## INFORMATION GIVEN
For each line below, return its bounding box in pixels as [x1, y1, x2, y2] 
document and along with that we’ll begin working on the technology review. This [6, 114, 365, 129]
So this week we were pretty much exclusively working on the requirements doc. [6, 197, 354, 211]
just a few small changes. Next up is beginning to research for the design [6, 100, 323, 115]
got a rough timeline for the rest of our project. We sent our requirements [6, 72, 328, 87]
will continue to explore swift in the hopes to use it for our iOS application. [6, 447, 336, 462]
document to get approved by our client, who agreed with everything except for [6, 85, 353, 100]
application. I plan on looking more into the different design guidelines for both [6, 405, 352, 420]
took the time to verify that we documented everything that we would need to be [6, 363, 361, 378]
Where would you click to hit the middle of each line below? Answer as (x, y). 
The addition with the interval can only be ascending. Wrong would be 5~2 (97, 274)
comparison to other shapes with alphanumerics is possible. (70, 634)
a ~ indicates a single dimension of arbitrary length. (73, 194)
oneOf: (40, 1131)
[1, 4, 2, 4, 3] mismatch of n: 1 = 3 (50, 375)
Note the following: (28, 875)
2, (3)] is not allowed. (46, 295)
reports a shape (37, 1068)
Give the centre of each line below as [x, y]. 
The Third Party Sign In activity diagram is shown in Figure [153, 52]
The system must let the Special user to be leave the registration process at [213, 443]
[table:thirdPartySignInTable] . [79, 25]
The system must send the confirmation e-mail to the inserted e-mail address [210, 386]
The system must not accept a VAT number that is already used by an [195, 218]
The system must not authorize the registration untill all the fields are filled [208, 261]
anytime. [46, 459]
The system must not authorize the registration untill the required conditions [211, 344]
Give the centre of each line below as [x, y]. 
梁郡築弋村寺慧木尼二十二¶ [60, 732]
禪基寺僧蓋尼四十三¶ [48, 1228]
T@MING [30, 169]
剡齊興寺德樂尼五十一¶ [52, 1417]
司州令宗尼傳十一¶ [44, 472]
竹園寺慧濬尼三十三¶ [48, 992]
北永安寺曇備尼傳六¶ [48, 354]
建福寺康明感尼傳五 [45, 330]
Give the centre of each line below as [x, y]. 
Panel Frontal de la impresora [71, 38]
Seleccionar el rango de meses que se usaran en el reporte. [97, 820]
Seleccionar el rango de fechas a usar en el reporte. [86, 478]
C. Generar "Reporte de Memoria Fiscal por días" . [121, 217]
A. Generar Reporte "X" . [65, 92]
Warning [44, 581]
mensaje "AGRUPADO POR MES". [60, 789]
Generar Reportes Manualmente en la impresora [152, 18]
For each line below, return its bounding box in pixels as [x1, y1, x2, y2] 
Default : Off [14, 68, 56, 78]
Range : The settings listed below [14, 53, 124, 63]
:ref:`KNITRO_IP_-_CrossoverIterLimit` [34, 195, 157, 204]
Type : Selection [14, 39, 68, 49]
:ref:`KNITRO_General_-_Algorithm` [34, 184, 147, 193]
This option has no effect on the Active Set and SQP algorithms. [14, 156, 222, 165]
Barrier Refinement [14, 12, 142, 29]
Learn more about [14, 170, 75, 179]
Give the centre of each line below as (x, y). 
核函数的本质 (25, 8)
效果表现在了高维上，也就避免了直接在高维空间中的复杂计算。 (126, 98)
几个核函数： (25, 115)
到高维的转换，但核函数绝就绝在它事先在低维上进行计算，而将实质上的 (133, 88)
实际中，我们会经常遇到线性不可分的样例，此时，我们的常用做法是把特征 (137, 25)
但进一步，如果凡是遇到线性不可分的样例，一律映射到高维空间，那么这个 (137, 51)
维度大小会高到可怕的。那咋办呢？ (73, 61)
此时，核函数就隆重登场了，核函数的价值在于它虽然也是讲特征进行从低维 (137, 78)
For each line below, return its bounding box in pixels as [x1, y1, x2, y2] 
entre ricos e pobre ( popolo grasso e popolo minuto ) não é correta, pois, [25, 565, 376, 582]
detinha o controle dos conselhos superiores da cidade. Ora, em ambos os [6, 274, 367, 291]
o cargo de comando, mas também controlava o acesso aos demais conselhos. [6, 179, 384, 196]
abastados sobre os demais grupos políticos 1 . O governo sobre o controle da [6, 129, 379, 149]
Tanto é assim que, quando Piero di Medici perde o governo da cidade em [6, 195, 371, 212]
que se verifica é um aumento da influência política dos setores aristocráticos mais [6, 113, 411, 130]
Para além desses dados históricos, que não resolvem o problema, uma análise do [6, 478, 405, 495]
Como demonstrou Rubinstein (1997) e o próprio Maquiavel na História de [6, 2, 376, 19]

--

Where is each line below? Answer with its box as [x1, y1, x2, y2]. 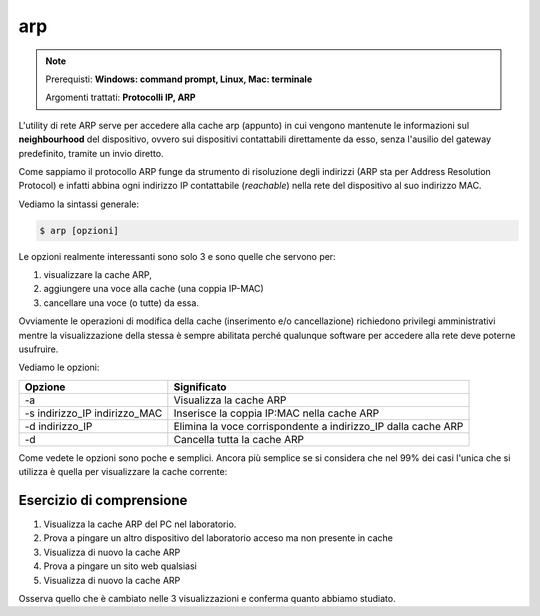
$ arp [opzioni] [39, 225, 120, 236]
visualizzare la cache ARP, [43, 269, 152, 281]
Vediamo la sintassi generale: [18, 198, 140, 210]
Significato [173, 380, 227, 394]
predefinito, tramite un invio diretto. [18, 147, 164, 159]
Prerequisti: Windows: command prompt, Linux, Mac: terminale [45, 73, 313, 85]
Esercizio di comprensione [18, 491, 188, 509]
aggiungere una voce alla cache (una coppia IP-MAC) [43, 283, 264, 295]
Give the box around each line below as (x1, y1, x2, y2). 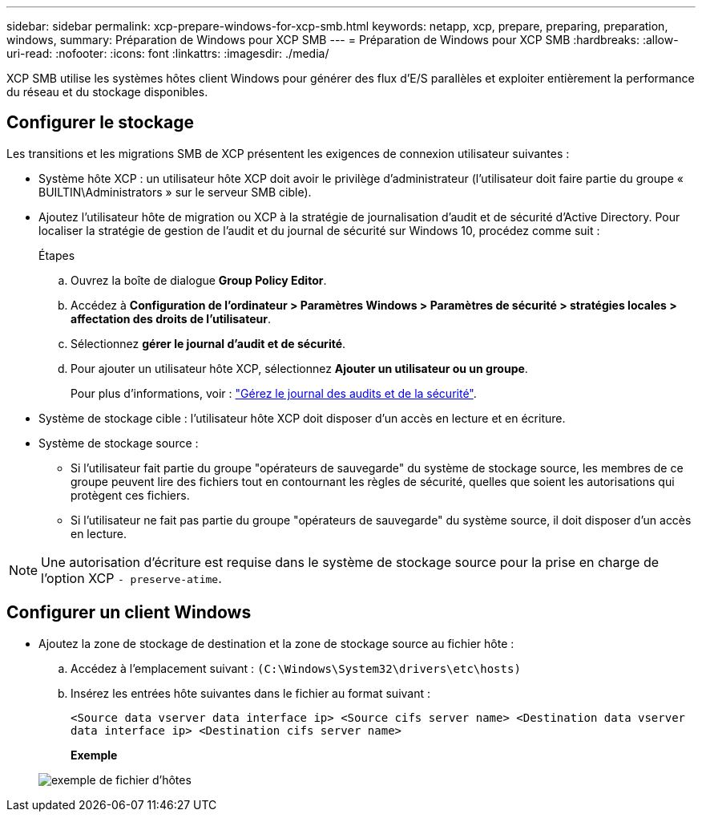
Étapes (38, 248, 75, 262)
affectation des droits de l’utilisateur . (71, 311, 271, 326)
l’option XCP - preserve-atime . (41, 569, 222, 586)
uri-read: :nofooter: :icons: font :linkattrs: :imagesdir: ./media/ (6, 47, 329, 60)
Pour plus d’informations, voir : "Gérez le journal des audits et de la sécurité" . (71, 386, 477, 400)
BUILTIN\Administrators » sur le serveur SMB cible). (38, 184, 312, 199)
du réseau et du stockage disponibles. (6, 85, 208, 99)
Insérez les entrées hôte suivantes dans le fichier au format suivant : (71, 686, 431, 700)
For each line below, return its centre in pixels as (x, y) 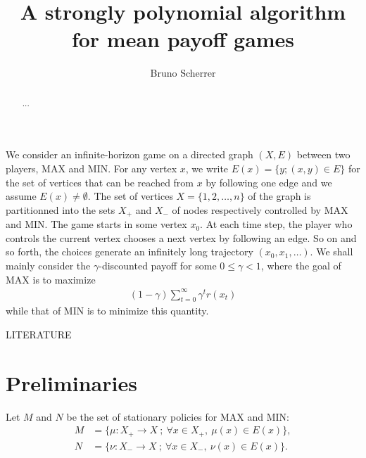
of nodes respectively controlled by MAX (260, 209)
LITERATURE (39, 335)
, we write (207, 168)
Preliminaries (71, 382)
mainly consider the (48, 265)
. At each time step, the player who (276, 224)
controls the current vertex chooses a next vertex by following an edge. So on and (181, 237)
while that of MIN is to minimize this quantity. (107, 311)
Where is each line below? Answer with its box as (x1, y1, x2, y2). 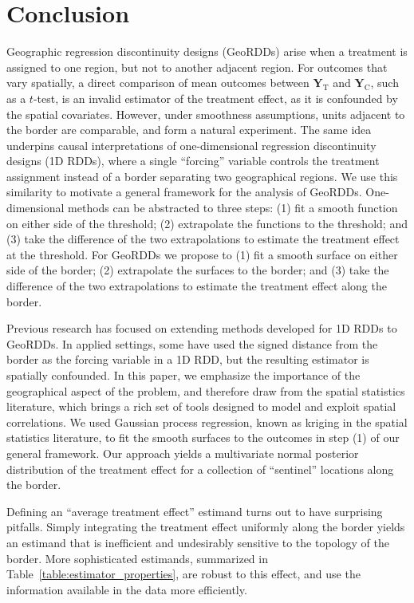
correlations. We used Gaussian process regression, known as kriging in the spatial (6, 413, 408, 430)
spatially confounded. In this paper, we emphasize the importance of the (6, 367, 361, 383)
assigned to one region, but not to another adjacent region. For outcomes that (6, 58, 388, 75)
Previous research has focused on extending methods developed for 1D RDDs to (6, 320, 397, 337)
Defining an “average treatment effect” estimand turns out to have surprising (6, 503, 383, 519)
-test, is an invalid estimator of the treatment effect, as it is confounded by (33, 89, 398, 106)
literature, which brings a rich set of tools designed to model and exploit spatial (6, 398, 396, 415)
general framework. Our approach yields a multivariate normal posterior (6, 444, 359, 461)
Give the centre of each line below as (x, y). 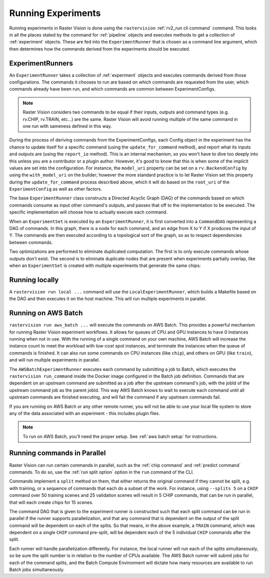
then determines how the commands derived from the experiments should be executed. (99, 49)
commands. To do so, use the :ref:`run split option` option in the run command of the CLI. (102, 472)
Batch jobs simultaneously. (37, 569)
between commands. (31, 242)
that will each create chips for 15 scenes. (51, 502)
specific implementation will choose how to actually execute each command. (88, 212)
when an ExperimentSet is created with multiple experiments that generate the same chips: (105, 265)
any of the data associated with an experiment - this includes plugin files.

## REQUIRED ACTION
Using the data above, extract exactly the lines from the one that holds "just a few small" to the one that holds "The system must not accept", both ends included, and no others.

## EXERCISE OUTPUT
just a few small changes. Next up is beginning to research for the design [6, 100, 323, 115]
got a rough timeline for the rest of our project. We sent our requirements [6, 72, 328, 87]
will continue to explore swift in the hopes to use it for our iOS application. [6, 447, 336, 462]
document to get approved by our client, who agreed with everything except for [6, 85, 353, 100]
application. I plan on looking more into the different design guidelines for both [6, 405, 352, 420]
took the time to verify that we documented everything that we would need to be [6, 363, 361, 378]
Where would you click to hit the middle of each line below? Answer as (x, y). 
The addition with the interval can only be ascending. Wrong would be 5~2 (97, 274)
comparison to other shapes with alphanumerics is possible. (70, 634)
a ~ indicates a single dimension of arbitrary length. (73, 194)
oneOf: (40, 1131)
[1, 4, 2, 4, 3] mismatch of n: 1 = 3 (50, 375)
Note the following: (28, 875)
2, (3)] is not allowed. (46, 295)
reports a shape (37, 1068)
Give the centre of each line below as [x, y]. 
The Third Party Sign In activity diagram is shown in Figure [153, 52]
The system must let the Special user to be leave the registration process at [213, 443]
[table:thirdPartySignInTable] . [79, 25]
The system must send the confirmation e-mail to the inserted e-mail address [210, 386]
The system must not accept a VAT number that is already used by an [195, 218]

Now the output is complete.